**EXERCISE DETAILS**
In the records below, find the line containing "You can access all" and the line containing "communications are reaching"; please repeat exactly the lines from one to the other, both included, and nothing more.

Data items:

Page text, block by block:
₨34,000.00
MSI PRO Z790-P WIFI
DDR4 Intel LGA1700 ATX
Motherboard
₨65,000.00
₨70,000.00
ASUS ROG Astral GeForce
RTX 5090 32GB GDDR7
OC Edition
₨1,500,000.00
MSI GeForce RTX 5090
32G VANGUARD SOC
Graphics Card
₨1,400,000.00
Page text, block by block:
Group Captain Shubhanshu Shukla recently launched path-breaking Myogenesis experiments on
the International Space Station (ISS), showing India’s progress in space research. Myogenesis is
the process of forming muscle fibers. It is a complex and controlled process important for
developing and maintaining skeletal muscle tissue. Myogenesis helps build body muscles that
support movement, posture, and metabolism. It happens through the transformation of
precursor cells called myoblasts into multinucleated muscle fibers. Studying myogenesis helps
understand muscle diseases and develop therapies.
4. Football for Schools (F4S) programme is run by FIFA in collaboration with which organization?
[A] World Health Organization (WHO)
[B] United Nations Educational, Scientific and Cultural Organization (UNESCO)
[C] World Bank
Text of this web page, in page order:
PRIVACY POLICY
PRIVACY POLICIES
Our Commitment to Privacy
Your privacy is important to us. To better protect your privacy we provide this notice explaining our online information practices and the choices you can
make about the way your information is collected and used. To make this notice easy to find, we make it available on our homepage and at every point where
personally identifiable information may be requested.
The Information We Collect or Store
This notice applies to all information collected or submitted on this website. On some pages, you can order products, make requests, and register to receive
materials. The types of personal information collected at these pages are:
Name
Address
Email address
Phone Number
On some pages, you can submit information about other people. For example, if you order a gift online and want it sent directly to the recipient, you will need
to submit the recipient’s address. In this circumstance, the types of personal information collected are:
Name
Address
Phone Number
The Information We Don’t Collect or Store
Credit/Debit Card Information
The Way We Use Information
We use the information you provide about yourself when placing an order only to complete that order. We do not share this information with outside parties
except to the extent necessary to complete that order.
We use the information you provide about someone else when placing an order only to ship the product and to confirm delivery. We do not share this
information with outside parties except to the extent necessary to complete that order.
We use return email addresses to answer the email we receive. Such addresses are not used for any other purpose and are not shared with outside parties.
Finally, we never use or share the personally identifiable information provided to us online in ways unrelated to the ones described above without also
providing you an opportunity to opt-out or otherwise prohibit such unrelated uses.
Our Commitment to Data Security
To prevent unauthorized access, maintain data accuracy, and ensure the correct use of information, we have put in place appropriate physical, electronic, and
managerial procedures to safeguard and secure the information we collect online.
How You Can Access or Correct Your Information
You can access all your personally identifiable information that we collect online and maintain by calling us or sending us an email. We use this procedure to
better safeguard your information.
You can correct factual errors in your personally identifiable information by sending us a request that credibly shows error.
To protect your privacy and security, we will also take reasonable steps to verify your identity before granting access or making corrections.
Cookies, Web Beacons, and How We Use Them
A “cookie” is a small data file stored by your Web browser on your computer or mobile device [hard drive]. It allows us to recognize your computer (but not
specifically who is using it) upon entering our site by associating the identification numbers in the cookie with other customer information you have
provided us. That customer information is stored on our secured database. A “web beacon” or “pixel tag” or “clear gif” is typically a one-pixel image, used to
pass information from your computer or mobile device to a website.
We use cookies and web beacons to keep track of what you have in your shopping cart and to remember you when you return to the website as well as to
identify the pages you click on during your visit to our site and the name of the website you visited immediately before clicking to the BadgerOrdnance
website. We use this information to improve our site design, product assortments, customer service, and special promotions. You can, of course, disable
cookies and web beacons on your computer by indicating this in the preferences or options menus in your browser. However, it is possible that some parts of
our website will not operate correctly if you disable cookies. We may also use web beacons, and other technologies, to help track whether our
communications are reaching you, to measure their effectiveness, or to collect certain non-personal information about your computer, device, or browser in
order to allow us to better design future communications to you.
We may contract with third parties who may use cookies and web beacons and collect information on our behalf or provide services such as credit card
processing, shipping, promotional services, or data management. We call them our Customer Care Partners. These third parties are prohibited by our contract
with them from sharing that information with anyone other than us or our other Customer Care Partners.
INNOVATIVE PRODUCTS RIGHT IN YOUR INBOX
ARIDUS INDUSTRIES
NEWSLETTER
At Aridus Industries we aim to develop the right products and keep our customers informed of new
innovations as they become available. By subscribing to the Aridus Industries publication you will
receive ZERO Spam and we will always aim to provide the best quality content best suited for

**RESPONSE AREA**
You can access all your personally identifiable information that we collect online and maintain by calling us or sending us an email. We use this procedure to
better safeguard your information.
You can correct factual errors in your personally identifiable information by sending us a request that credibly shows error.
To protect your privacy and security, we will also take reasonable steps to verify your identity before granting access or making corrections.
Cookies, Web Beacons, and How We Use Them
A “cookie” is a small data file stored by your Web browser on your computer or mobile device [hard drive]. It allows us to recognize your computer (but not
specifically who is using it) upon entering our site by associating the identification numbers in the cookie with other customer information you have
provided us. That customer information is stored on our secured database. A “web beacon” or “pixel tag” or “clear gif” is typically a one-pixel image, used to
pass information from your computer or mobile device to a website.
We use cookies and web beacons to keep track of what you have in your shopping cart and to remember you when you return to the website as well as to
identify the pages you click on during your visit to our site and the name of the website you visited immediately before clicking to the BadgerOrdnance
website. We use this information to improve our site design, product assortments, customer service, and special promotions. You can, of course, disable
cookies and web beacons on your computer by indicating this in the preferences or options menus in your browser. However, it is possible that some parts of
our website will not operate correctly if you disable cookies. We may also use web beacons, and other technologies, to help track whether our
communications are reaching you, to measure their effectiveness, or to collect certain non-personal information about your computer, device, or browser in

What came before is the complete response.